Since Azawad broke away from Mali in April, we’ve been wondering how long the world powers will tolerate the situation. On one hand, the logistical nightmare of a potentially protracted war against a hydra-headed insurgency of mutually hostile Tuareg rebels and jihadi factions in the most remote part of the Sahara; on the other, a vast and resource-rich swath of Africa outside the control of any state. One thing that may have held up intervention was the change of administration in France. Now new president François Hollande appears to remove doubts that he is ready for war. In a Paris meeting with Niger ‘s President Mahamadou Issoufou, he warned: “There is a threat of terrorist groups setting up in northern Mali.
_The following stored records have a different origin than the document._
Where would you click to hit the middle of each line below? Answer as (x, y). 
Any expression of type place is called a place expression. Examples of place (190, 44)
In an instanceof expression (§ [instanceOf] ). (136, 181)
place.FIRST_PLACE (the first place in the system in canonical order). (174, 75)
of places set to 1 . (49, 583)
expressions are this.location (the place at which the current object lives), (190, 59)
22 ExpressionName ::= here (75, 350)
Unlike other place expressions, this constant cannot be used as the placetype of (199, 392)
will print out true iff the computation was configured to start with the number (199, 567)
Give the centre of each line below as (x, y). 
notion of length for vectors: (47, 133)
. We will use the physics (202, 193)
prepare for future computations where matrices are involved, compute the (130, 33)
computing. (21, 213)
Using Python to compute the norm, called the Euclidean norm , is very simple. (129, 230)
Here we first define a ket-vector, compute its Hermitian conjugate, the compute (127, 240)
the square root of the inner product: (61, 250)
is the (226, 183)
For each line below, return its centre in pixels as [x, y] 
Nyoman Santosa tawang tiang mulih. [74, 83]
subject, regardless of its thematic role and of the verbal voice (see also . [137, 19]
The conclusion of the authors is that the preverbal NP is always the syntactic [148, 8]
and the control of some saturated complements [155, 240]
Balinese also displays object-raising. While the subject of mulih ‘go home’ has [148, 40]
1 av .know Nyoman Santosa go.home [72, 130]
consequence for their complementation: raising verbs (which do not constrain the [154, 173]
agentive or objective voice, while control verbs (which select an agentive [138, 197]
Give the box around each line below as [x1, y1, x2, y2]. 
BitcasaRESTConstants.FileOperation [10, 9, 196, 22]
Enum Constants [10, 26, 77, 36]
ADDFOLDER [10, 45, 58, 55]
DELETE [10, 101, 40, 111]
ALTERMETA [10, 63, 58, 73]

There is outside intervention that is destabilizing Mali and setting up groups whose vocation goes well beyond Mali, in Africa and perhaps beyond.” (AFP, June 11) We can imagine that French uranium interests in what is now “Azawad” may color Hollande’s thinking on this question.
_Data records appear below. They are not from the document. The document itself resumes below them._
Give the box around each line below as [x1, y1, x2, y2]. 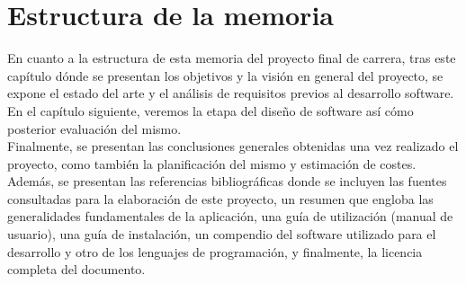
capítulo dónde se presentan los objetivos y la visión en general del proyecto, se [7, 66, 444, 84]
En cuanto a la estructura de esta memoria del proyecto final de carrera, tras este [7, 49, 456, 67]
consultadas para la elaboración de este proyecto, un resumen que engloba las [7, 189, 434, 208]
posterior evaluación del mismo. [7, 119, 182, 138]
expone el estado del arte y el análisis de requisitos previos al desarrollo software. [7, 84, 454, 102]
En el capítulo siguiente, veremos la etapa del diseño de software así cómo [7, 101, 414, 120]
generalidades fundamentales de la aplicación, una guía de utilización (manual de [7, 207, 453, 226]
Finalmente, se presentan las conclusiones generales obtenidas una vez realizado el [7, 137, 459, 155]
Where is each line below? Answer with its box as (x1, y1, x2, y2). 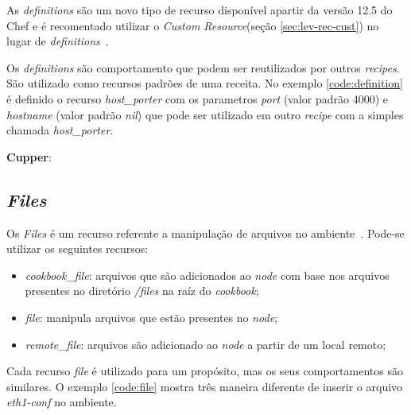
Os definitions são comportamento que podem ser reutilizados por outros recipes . (6, 59, 400, 76)
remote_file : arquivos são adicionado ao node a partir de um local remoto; (25, 335, 386, 352)
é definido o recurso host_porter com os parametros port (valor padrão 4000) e (6, 90, 389, 107)
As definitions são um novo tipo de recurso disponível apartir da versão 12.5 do (6, 2, 393, 17)
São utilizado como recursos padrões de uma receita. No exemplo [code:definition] (6, 75, 403, 91)
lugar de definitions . (6, 33, 109, 49)
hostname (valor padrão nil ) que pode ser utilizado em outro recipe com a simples (6, 106, 404, 122)
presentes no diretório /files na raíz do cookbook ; (25, 282, 259, 299)
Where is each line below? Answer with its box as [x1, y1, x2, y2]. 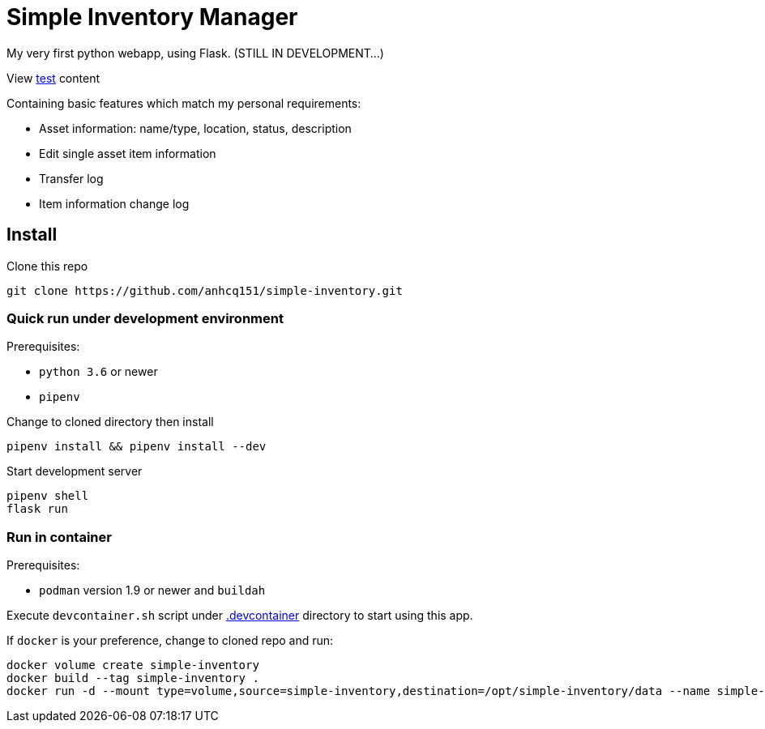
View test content [6, 70, 100, 85]
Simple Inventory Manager [6, 3, 298, 31]
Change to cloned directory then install [6, 415, 214, 429]
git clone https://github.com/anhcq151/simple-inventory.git [6, 283, 403, 297]
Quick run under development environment [6, 309, 284, 326]
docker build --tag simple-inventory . [6, 671, 259, 685]
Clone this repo [6, 258, 88, 273]
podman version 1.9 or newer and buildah [39, 583, 266, 598]

Issoufou for his own part said that the Economic Community Of West African States is ready to seek UN approval for military action. “ECOWAS has decided to refer to the Security Council with the objective of sending an armed force to Mali,” he told a Paris news conference. (Reuters, June 11) Before leaving for Paris, he warned in an interview with France 24 radio that his government has information on the presence of Afghans and Pakistanis training jihadist forces in Azawad. (VOA, June 7)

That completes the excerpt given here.